The sensory deprivation was getting to them all. Every ‘morning’ he found himself waking up in low spirits. It took hours after waking to work the weight out of his stomach and focus on the day. After he reached level neutrality, as it was beginning to turn blue twilight at the windows, he was able to ask to join whoever was going outside that day. Out there in the numbing grey or blue or purple twilight he hiked along, trailing the other thickly-clad figures, who looked like pilgrims in a medieval winter, or prehistoric people struggling through the Ice Age. One slender bundle might be Tatiana, her beauty muffled but not entirely blanketed, for she moved like a dancer over the cracked mirror of the lake, under the high walls of the valley. Another might be Maya, focused on the others, though quite friendly and diplomatic to him too. It worried him. Beside her strode Frank, bulky and muffled.
Tatiana was easier to understand, and so attractive. Across the ice one day he followed her. On the far shore they stopped to inspect the dead body of a mummified seal. These disoriented Weddell seals were found far up all the Dry Valleys, dead for hundreds or thousands of years, frozen all that time, slowly frittered away by the winds, until the skeleton slowly emerged from the body like a soul taking off a fur coat, a soul white and wind-polished and articulated.
Tatiana grabbed his arm, exclaiming at the sight. She spoke French well, and had spent summers as a girl on the beaches of the Côte d’Azur; just the thought of that made him melt. Now they spoke, gloved hand in gloved hand, looking down through ski-masks at the memento mori in the grey light. His heart beat hard at the thought of the beauty encased in the chrysalis parka beside him, saying ‘It’s such a shock to come on one of these poor creatures’ vertebra, out on its own in all the rock, like someone’s lost bracelet.’

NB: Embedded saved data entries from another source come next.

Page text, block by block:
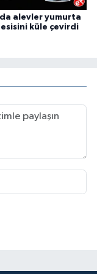
alevler yumurta
küle çevirdi
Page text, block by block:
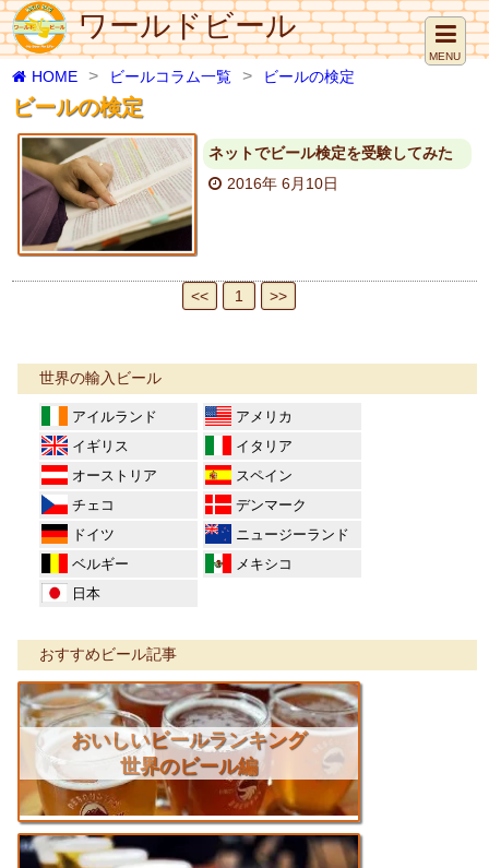
ワールドビール
MENU
HOME ビールコラム一覧 ビールの検定
ビールの検定
ネットでビール検定を受験してみた
2016年 6月10日
<< 1 >>
世界の輸入ビール
アイルランド
アメリカ
イギリス
イタリア
オーストリア
スペイン
チェコ
デンマーク
ドイツ
ニュージーランド
ベルギー
メキシコ
日本
おすすめビール記事
おいしいビールランキング
世界のビール編
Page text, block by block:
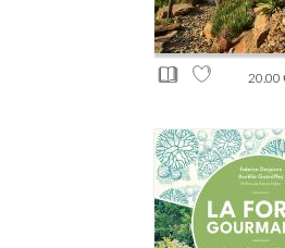
20.00
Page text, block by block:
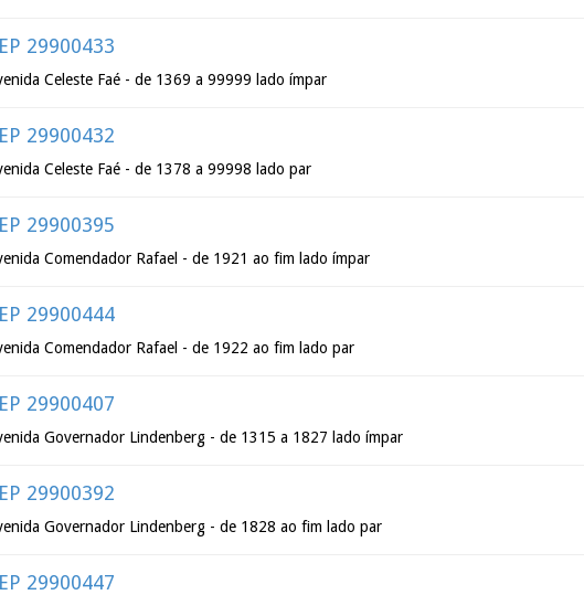
29900433
Celeste Faé - de 1369 a 99999 lado ímpar
29900432
Celeste Faé - de 1378 a 99998 lado par
29900395
Comendador Rafael - de 1921 ao fim lado ímpar
29900444
Comendador Rafael - de 1922 ao fim lado par
29900407
Governador Lindenberg - de 1315 a 1827 lado ímpar
29900392
Governador Lindenberg - de 1828 ao fim lado par
29900447
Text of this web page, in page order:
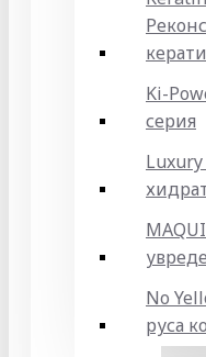
Ki-
серия
No
руса
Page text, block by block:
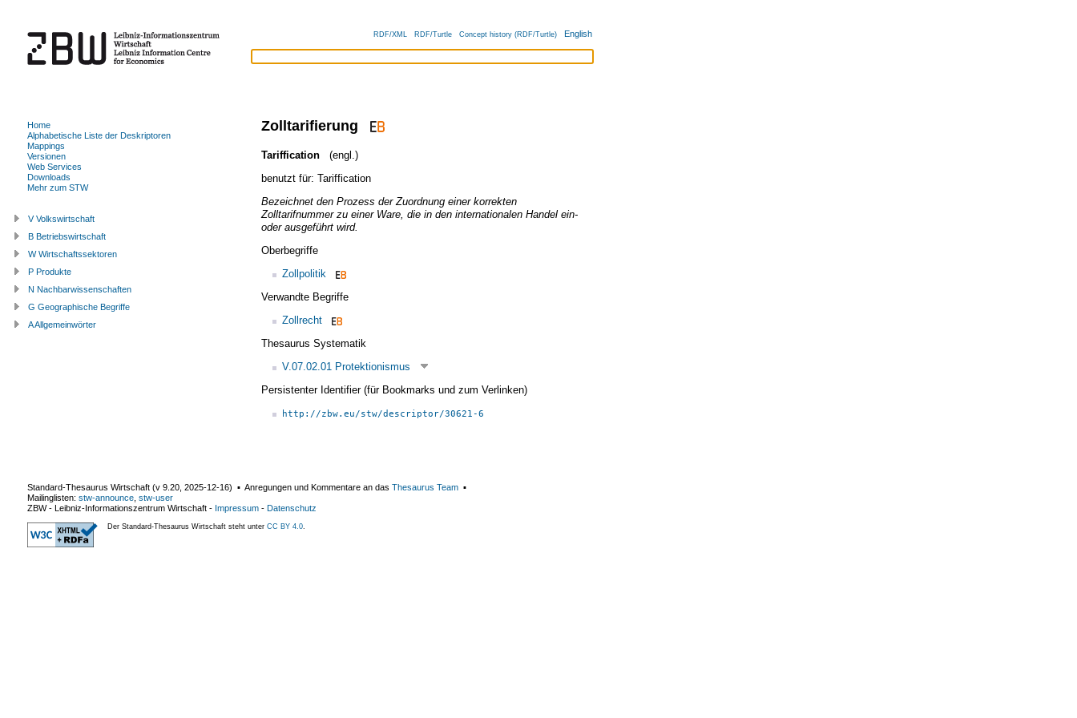
RDF/XML RDF/Turtle Concept history (RDF/Turtle) English
Zolltarifierung
Tariffication
(engl.)
benutzt für: Tariffication
Bezeichnet den Prozess der Zuordnung einer korrekten
Zolltarifnummer zu einer Ware, die in den internationalen Handel ein-
oder ausgeführt wird.
Oberbegriffe
Zollpolitik
Verwandte Begriffe
Zollrecht
Thesaurus Systematik
V.07.02.01 Protektionismus
Persistenter Identifier (für Bookmarks und zum Verlinken)
http://zbw.eu/stw/descriptor/30621-6
Home
Alphabetische Liste der Deskriptoren
Mappings
Versionen
Web Services
Downloads
Mehr zum STW
V Volkswirtschaft
B Betriebswirtschaft
W Wirtschaftssektoren
P Produkte
N Nachbarwissenschaften
G Geographische Begriffe
A Allgemeinwörter
Standard-Thesaurus Wirtschaft (v 9.20 2025-12-16) ▪ Anregungen und Kommentare an das Thesaurus Team ▪
Mailinglisten: stw-announce stw-user
ZBW - Leibniz-Informationszentrum Wirtschaft - Impressum - Datenschutz
Der Standard-Thesaurus Wirtschaft steht unter CC BY 4.0
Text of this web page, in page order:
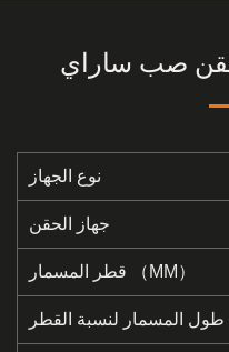
حقن صب ساراي
نوع الجهاز
قطر المسمار （MM）
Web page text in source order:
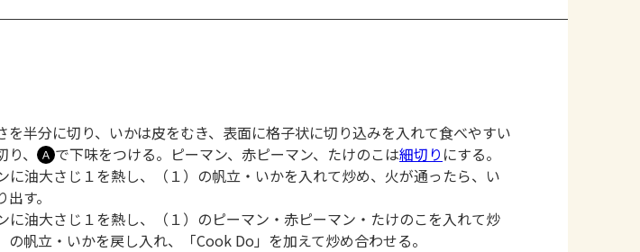
を半分に切り、いかは皮をむき、表面に格子状に切り込みを入れて食べやすい
、
Ａ で下味をつける。ピーマン、赤ピーマン、たけのこは細切り にする。
に油大さじ１を熱し、（１）の帆立・いかを入れて炒め、火が通ったら、い
す。
に油大さじ１を熱し、（１）のピーマン・赤ピーマン・たけのこを入れて炒
の帆立・いかを戻し入れ、「Cook Do」を加えて炒め合わせる。
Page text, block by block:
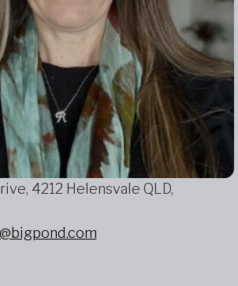
4212 Helensvale QLD,
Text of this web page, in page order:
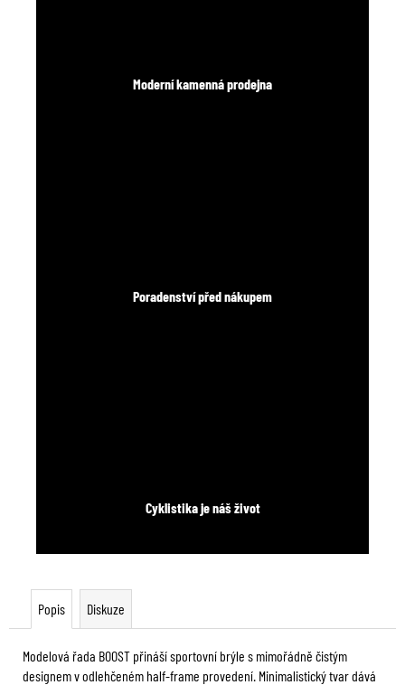
Moderní kamenná prodejna
Poradenství před nákupem
Cyklistika je náš život
Popis Diskuze
Modelová řada BOOST přináší sportovní brýle s mimořádně čistým
designem v odlehčeném half-frame provedení. Minimalistický tvar dává
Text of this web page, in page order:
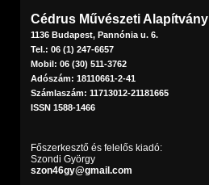
Cédrus Művészeti Alapítvány
1136 Budapest, Pannónia u. 6.
Tel.: 06 (1) 247-6657
Mobil: 06 (30) 511-3762
Adószám: 18110661-2-41
Számlaszám: 11713012-21181665
ISSN 1588-1466
Főszerkesztő és felelős kiadó:
Szondi György
szon46gy@gmail.com
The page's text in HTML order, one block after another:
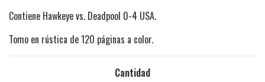
Contiene Hawkeye vs. Deadpool 0-4 USA.
Tomo en rústica de 120 páginas a color.
Cantidad
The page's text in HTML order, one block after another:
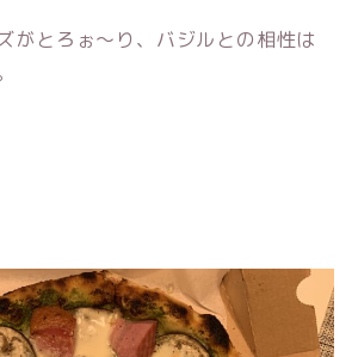
がとろぉ～り、バジルとの相性は
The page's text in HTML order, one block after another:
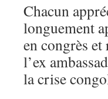
Chacun
longuement
en congrès
l’ex
la crise
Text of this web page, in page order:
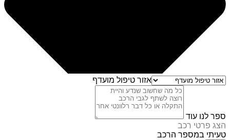
אזור טיפול מועדף
ספר לנו עוד
הצג פרטי רכב
טעיתי במספר הרכב
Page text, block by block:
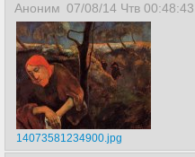
Аноним 07/08/14 Чтв 00:48:43
14073581234900.jpg
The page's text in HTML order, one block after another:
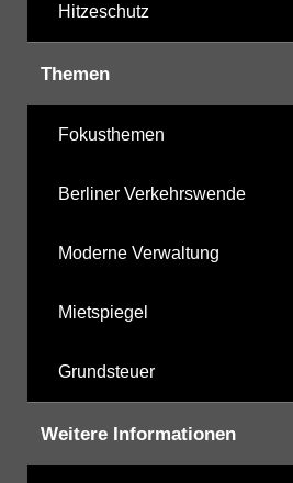
Hitzeschutz
Themen
Fokusthemen
Berliner Verkehrswende
Moderne Verwaltung
Mietspiegel
Grundsteuer
Weitere Informationen
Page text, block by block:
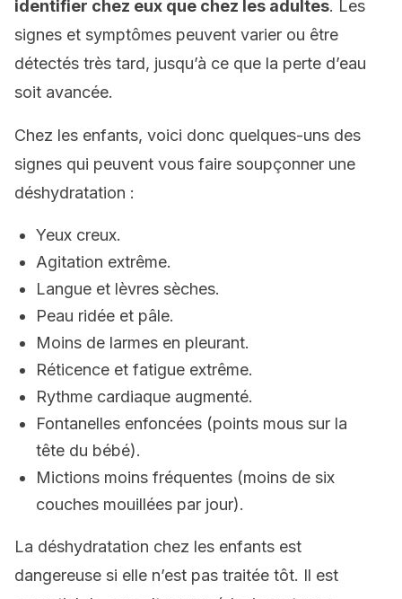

From across the lake Frank watched them.
And after that day Maya dropped Michel completely, with never a word nor any outward sign that things had changed, but only a single swift glance at Tatiana, in his presence, after which a purely formal politeness, no content whatsoever. And now Michel knew, very acutely, whose company in this group he craved the most; but would never have again.
Frank had done that.
And all around him it was happening: the pointless wars of the heart. It was all so small, petty, tawdry. Yet it mattered; it was their life. Sax and Ann had gone dead to each other, likewise Marina and Vlad, and Hiroko and Iwao. New cliques were forming around Hiroko and Vlad and Arkady and Phyllis, as they all spun out into their own separate orbits. No – this group would go dysfunctional. Was going dysfunctional, he could see it right before his eyes. It was too hard to live isolated in this sub-biological sensory deprivation; and this was paradise compared to Mars. There was no such thing as a good test. There was no such thing as a good analogy. There was only reality, unique and different in every moment, to be lived without rehearsal and without revision. Mars would not be like this cold continuous night on the bottom of their world; it would be worse. Worse than this! They would go mad. A hundred people confined in tanks and sent to a poisonous cold dead planet, a place to which winter in Antarctica was like paradise; a prison universe, like the inside of a head when your eyes are closed. They would all go mad.
In the first week of September the noonday twilight grew almost as bright as day, and they could see sunlight on the peaks of the Asgaard and Olympus Ranges, flanking the deep valley. Because the valley was such a narrow slot between such high ranges, it would be perhaps another ten days before the sun fell directly on the base, and Arkady organized a hike up the side of Mount Odin to catch an earlier glimpse of it. This turned into a general expedition, as almost everyone proved interested in seeing the sun again as soon as possible. So early on the morning of September 10th, they stood nearly a thousand metres above Lake Vanda, on a shelf occupied by a small ice pond and tarn. It was windy, so the climb had not warmed them. The sky was a pale starless blue; the east sides of the peaks of both ranges were glazed gold with sunlight. Finally to the east, at the end of the valley, over the burnished plate of the frozen Ross Sea, the sun emerged over the horizon and burned like a flare. They cheered; their eyes ran with emotion, also an excess of new light and cold wind. People hugged each other, bundle after bundle. But Maya kept on the other side of the group from Michel, with Frank always between them. And it seemed to Michel that everyone’s joy had a desperate edge to it, as of people who had barely survived an extinction event.
Thus when the time came to make his report to the selection committees, Michel advised against the project as designed. ‘No group can stay functional under such conditions indefinitely,’ he wrote. In the meetings he made his case point by point. The long list of double-binds was especially impressive.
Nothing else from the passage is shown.